A test case specification should include:

the name of the test case
So that we have a way of referring to this test case.
the component and functional area it tests
So the reader knows what we are talking about.
a simple statement of the assertion it tests
Perhaps including reference to the relevent specifications and requirements.
what pre-conditions must be established
This establishes the context in which the test should be run (e.g. what data files should be where). These should only be the pre-conditions for this particular test case. More general pre-conditions (e.g. what software should be installed on what kind of system, and configured how) should be described at a higher level.
what operations will be invoked (and if not obvious, how)
This may be as simple as "run command x with arguments y", but it could possibly entail the construction of a new driver framework.
what results will be captured (and if not obvious, how)
This may be as simple as record the returned value, and save the contents of a few output files, but it could involve special stub-modules and diagnostic instrumentation.
how we will determine whether or not the results are correct
What our general expectations are, and how we will process the collected output to ascertain that those expectations have been fulfilled.

As with other specifications and designs, there is no universally appropriate level of detail.

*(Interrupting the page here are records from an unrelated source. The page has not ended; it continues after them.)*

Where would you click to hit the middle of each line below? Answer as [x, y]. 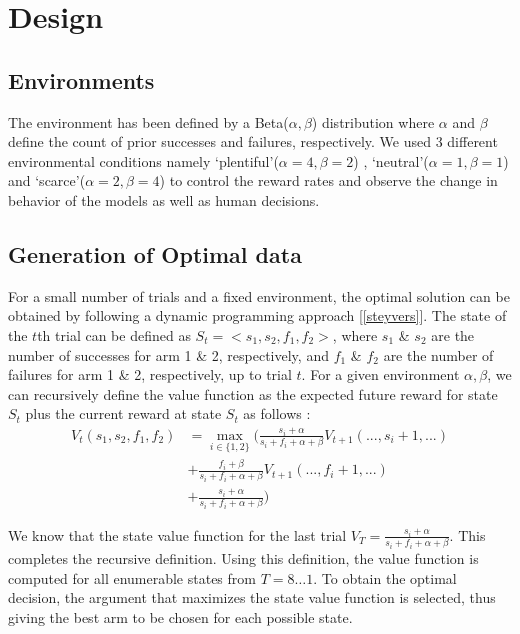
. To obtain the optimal [385, 577]
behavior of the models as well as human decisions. [164, 199]
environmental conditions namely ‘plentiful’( [143, 160]
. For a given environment [380, 374]
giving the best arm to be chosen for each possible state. [180, 616]
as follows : [277, 413]
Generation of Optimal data [155, 253]
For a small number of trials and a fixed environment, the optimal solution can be [259, 295]
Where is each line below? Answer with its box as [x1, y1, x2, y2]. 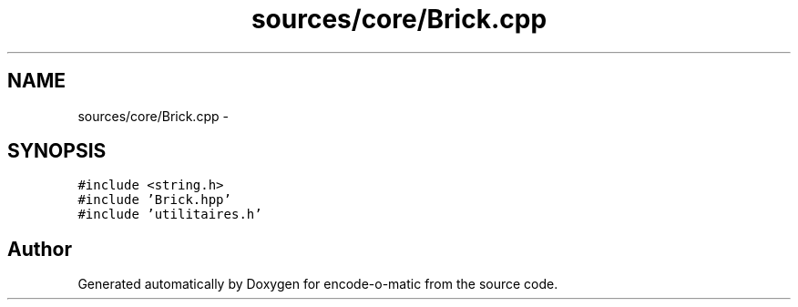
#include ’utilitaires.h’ [77, 207, 262, 222]
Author [7, 237, 72, 261]
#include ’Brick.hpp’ [77, 192, 231, 208]
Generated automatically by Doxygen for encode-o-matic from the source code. [77, 276, 558, 292]
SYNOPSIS [7, 139, 107, 163]
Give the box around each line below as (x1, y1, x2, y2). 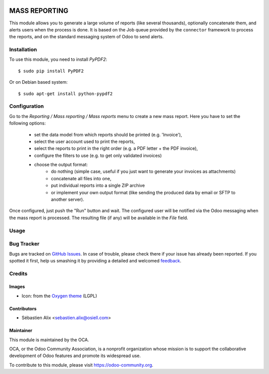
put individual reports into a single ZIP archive (51, 182, 145, 189)
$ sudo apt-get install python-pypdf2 (18, 91, 113, 97)
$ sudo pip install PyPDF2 (18, 68, 84, 74)
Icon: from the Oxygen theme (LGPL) (21, 293, 97, 299)
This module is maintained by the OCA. (9, 337, 89, 343)
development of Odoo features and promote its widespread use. (9, 353, 141, 359)
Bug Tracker (9, 241, 40, 248)
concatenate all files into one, (51, 175, 112, 181)
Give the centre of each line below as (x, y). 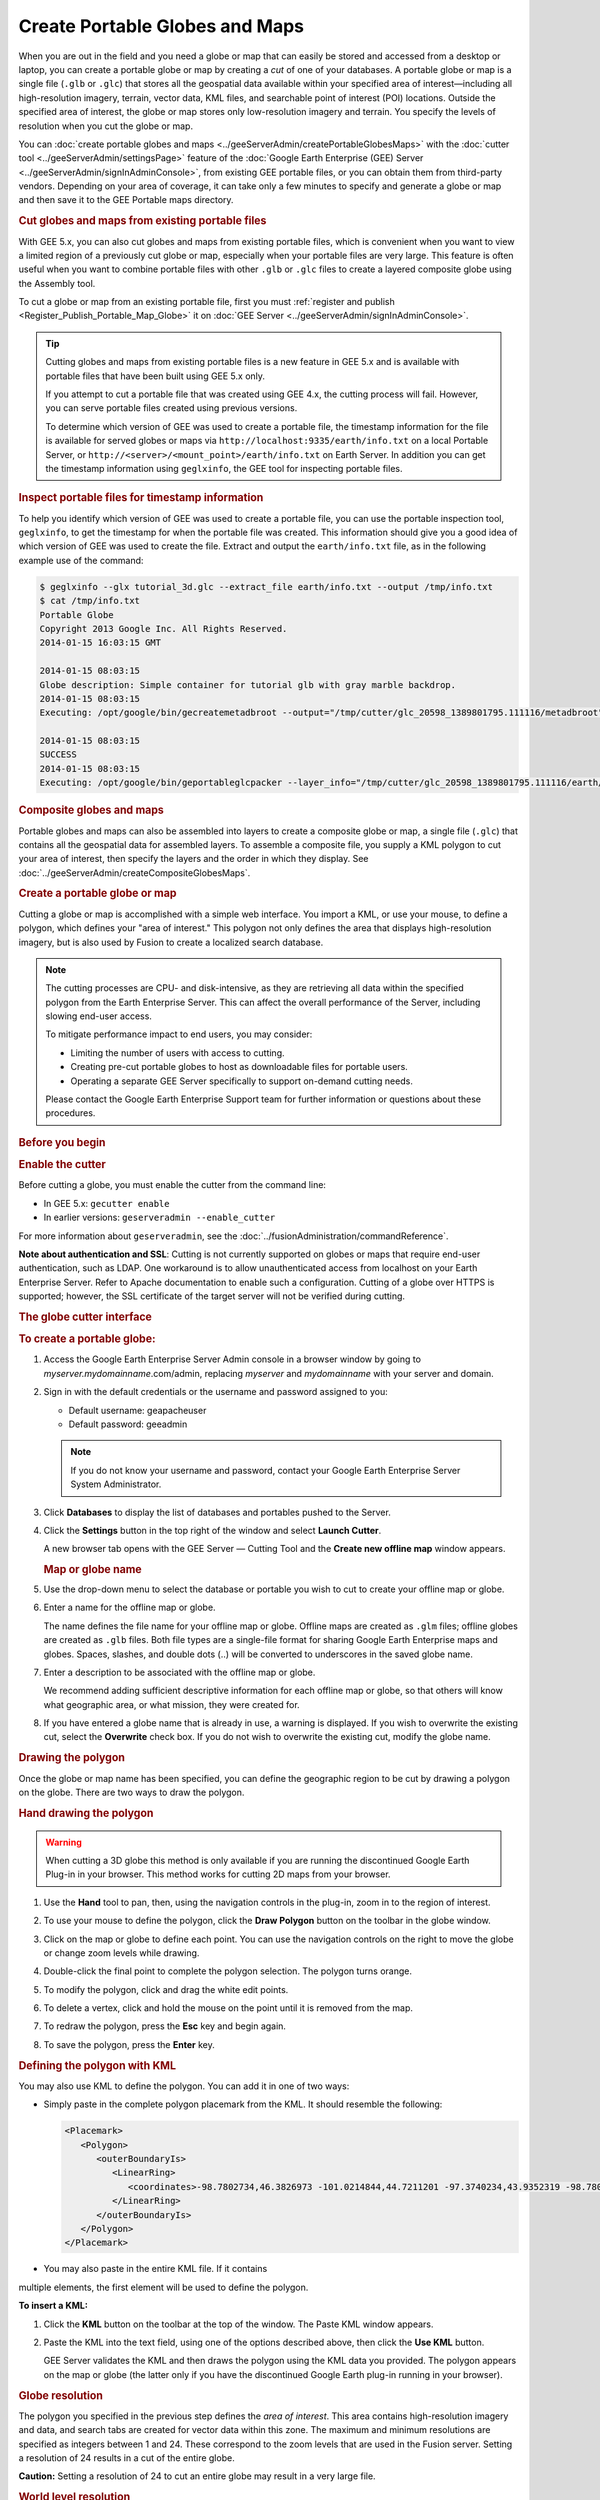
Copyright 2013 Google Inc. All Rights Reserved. (163, 628)
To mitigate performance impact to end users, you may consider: (179, 1034)
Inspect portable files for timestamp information (141, 498)
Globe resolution (61, 2395)
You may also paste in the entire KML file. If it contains (155, 2269)
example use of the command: (81, 560)
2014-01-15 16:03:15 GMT (100, 643)
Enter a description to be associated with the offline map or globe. (179, 1672)
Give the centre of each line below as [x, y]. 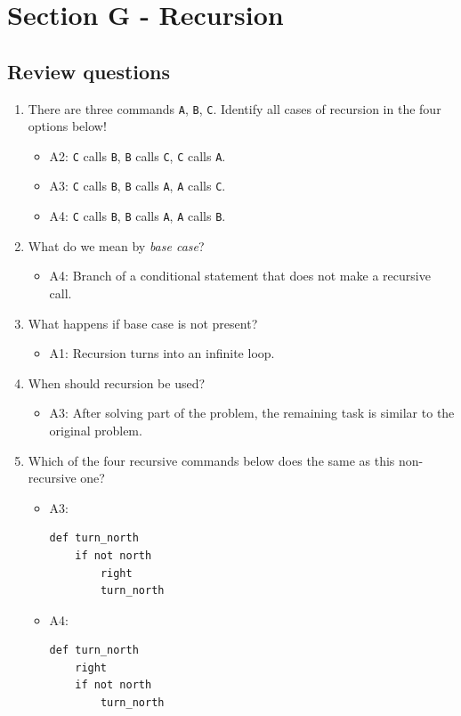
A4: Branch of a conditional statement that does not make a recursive [240, 276]
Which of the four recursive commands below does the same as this [211, 460]
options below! [67, 126]
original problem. [96, 430]
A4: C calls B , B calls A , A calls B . [137, 216]
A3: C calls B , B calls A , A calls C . [137, 186]
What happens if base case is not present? [143, 323]
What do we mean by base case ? [116, 245]
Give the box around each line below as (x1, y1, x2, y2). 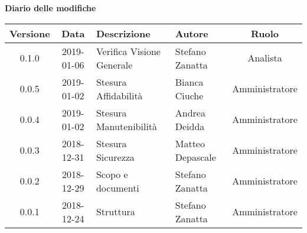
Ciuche (175, 88, 204, 102)
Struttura (96, 205, 135, 219)
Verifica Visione (96, 44, 161, 58)
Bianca (175, 75, 204, 89)
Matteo (175, 136, 205, 150)
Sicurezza (96, 150, 135, 164)
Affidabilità (96, 88, 143, 102)
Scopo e (96, 167, 128, 181)
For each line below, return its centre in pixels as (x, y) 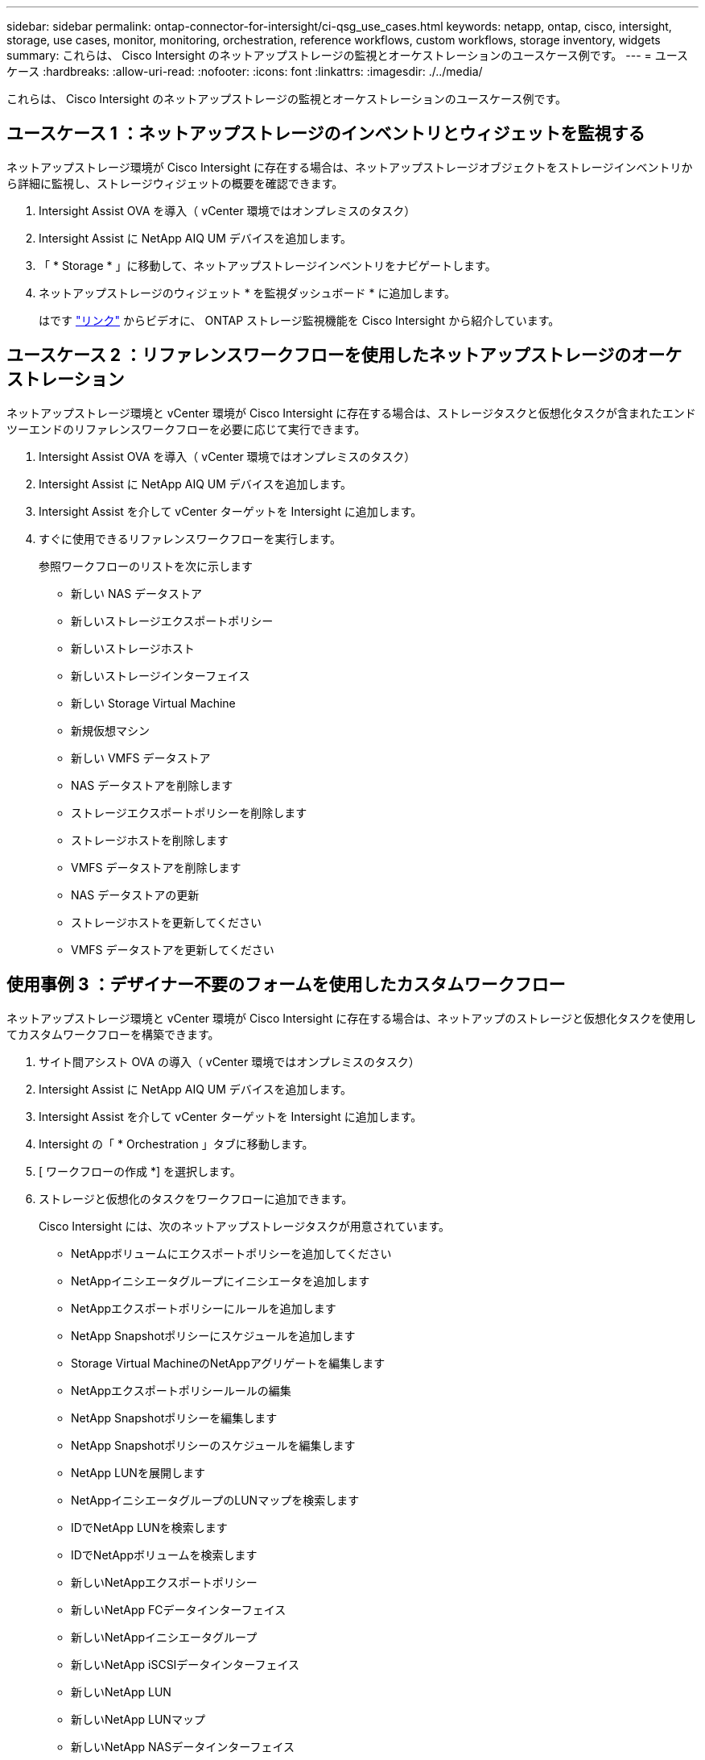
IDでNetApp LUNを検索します (149, 1527)
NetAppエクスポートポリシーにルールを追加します (204, 1308)
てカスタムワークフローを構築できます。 (113, 1034)
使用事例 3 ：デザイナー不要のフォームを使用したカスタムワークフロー (286, 985)
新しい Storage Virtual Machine (153, 703)
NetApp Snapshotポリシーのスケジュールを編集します (213, 1445)
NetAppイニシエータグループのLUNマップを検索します (215, 1500)
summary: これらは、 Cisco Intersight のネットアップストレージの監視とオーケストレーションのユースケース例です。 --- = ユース (348, 55)
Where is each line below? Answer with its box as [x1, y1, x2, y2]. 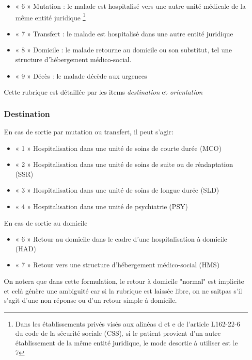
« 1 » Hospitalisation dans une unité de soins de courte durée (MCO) [15, 143, 221, 153]
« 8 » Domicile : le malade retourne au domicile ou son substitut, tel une [15, 45, 232, 55]
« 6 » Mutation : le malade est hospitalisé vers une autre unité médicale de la [15, 1, 246, 11]
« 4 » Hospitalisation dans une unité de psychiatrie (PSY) [15, 201, 188, 211]
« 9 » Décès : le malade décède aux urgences [15, 70, 147, 81]
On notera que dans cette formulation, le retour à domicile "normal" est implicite [4, 276, 244, 286]
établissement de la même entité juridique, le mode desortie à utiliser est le [15, 337, 238, 347]
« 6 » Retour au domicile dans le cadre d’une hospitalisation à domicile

For simple things to be done by people who are familiar with the problem, very brief descriptions may be entirely adequate. For complex things to be done by people who are new to the process, it may be necessary to spell out everything in painful detail. When in Rome, do as the Romans do.

5. Summary

Well designed test systems should run themselves and interpret their own output. As such, the running and interpretation of test suites should require no skill and little effort.

Deciding which test cases to run in order to get the greatest amount of confidence at an acceptable price, and enumerating the details associated with each of those test cases may require as much skill and effort as goes into the design and construction of the software to be tested. In most cases, the best way to ensure that a system can be thoroughly tested for a reasonable price is to architect the testability into the system when it is initially designed. You cannot properly archtect a system unless you know how you are going to test it.